This is literally only about your own character.... it is definitely wrong, no exceptions.
I was at Ft. Bragg long ago, hanging out at a local bar that catered to military personnel, firefighters, cops etc. Mainly military, though.
I was a young buck and a MILF-type blonde (not that much of a cougar, but older than me) started the mating ritual straight away (I forgot to mention NO WEDDING ring, but there's a twist to this) . Being a Scorpio, I responded in kind. Couple drinks after the sexual chemistry was locked in, and we're off to her place for the wonderful realm of coitus.
When we get there the house is very dark and when we go in she refuses to turn on all but the smallest lights, even in the kitchen/living room. I was pretty buzzed, didn't think anything at the time, but I look back now and I realized why I was literally kept in the dark. I mean, in my defense, I was one-track mind because of weed/alcohol.
I'm totally in funtime mode, security is down, so we do our thing for most of the night, then pass out. This part was actually great (so guilty and ashamed for admitting this), it's unfortunate that it's tainted forever.
The next morning, I wake up to the smell of breakfast and the sight of... the pictures on the dresser, on the wall. Some of them had been placed down, but there were several I saw on my way to the bathroom (with growing horror) that featured her and... obviously deployed, Marine husband.
Yes, she made me "cuckold" her active-duty Marine by putting make-up to cover up her wedding band mark (sun line) and knowing a young dude like me wouldn't ask questions until it's too late. I slept with a Marine's wife. She (despite our conversations clearly proving I'm not this kind of guy) thought I wouldn't care after the act.
So she's making an omelet and HUMMING, while I'm in some kind of fucked up mind vortex; I despise cheating and disloyal/unfaithful behavior to a degree most would find a little too intense, so to be involved in this disaster was sickening. It COMPLETELY removed the good feelings from the situation. Every drop.

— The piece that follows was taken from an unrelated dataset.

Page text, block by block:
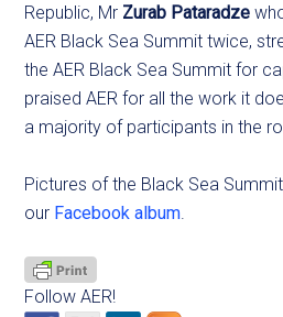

I confronted her in the kitchen, told her in my most menacing voice what I thought of her, what I could possibly do to her reputation, and the fact that I'm a man who would tell her husband straight to his face because I have more in common with him than her.
Her face was a frozen mask of shock. For anyone wondering what I could do to her reputation, imagine putting the Scarlet Letter on the women who decides to cheat when their SO is deployed... l hear some people in the military really, REALLY don't like this shit, y'know?
I told her that she manipulated me for sex while her HUSBAND was overseas for US, much less you. I asked her what kind of a person would force a person like me (regarding our conversations from the earlier night) into this disgusting moral hell? By the time I left the house, she was a mess, crying and going on, begging ME not to tell the locals or her husband... I didn't, but left her with silence.
Man, I feel like a cockroach just crawled up my spine while telling this... I never told anyone for obvious reasons, but I hope that lesson stayed with her. I hope her husband finds out what the fuck is the situation before she gets someone killed (or maybe she has already).
Don't cheat. It's not alpha. Don't do it, imagine if it was you.